■ TASK TO CARRY OUT ■
Omit every picture and write out the rest of the records exactly.

■ EXTRACTED ENTRIES ■
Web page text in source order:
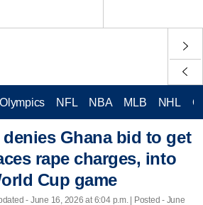
Olympics NFL NBA MLB NHL
Ghana bid to get
rape charges, into
Cup game
- June 16, 2026 at 6:04 p.m. | Posted - June
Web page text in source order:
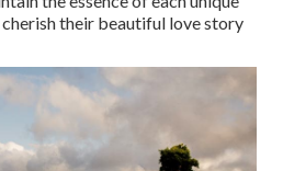
their beautiful love story
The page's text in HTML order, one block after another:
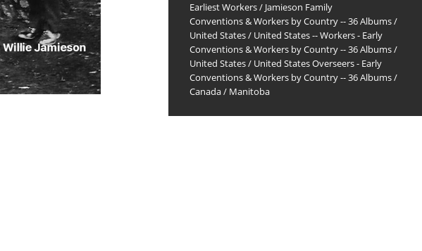
Earliest Workers/ Jamieson Family
Conventions & Workers by Country -- 36 Albums/
United States/ United States -- Workers - Early
Conventions & Workers by Country -- 36 Albums/
United States/ United States Overseers - Early
Conventions & Workers by Country -- 36 Albums/
Canada/ Manitoba
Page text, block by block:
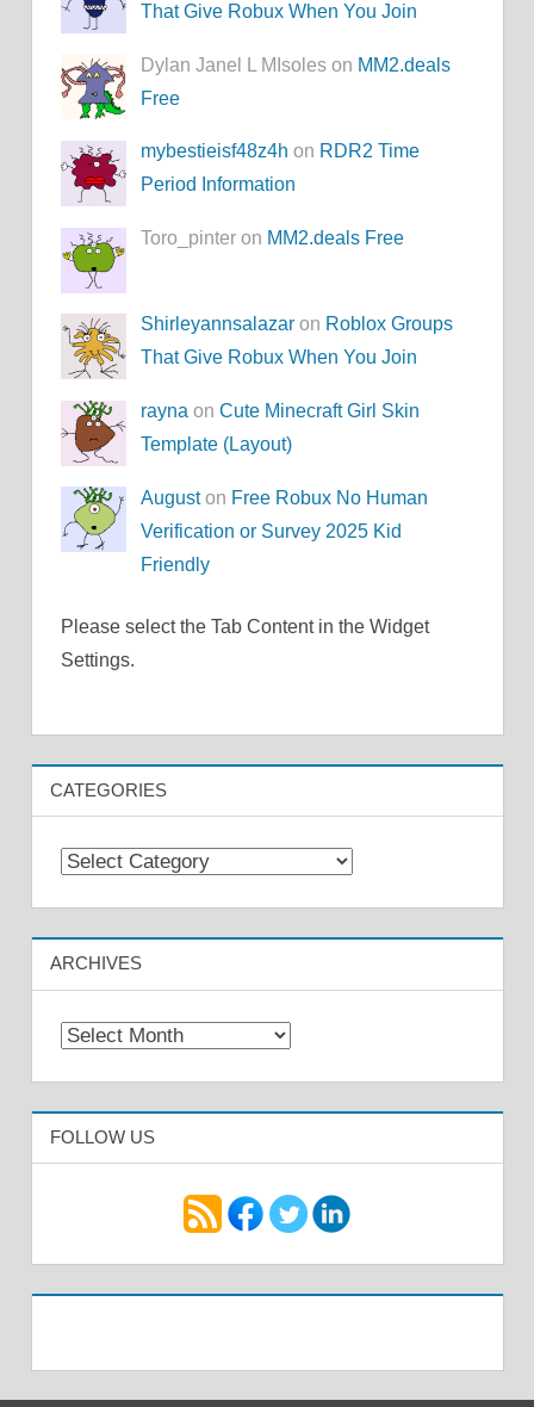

■ SOLVED EXERCISE ■
Web page text in source order:
Olympics NFL NBA MLB NHL
Ghana bid to get
rape charges, into
Cup game
- June 16, 2026 at 6:04 p.m. | Posted - June
Web page text in source order:
their beautiful love story
The page's text in HTML order, one block after another:
Earliest Workers/ Jamieson Family
Conventions & Workers by Country -- 36 Albums/
United States/ United States -- Workers - Early
Conventions & Workers by Country -- 36 Albums/
United States/ United States Overseers - Early
Conventions & Workers by Country -- 36 Albums/
Canada/ Manitoba
Page text, block by block:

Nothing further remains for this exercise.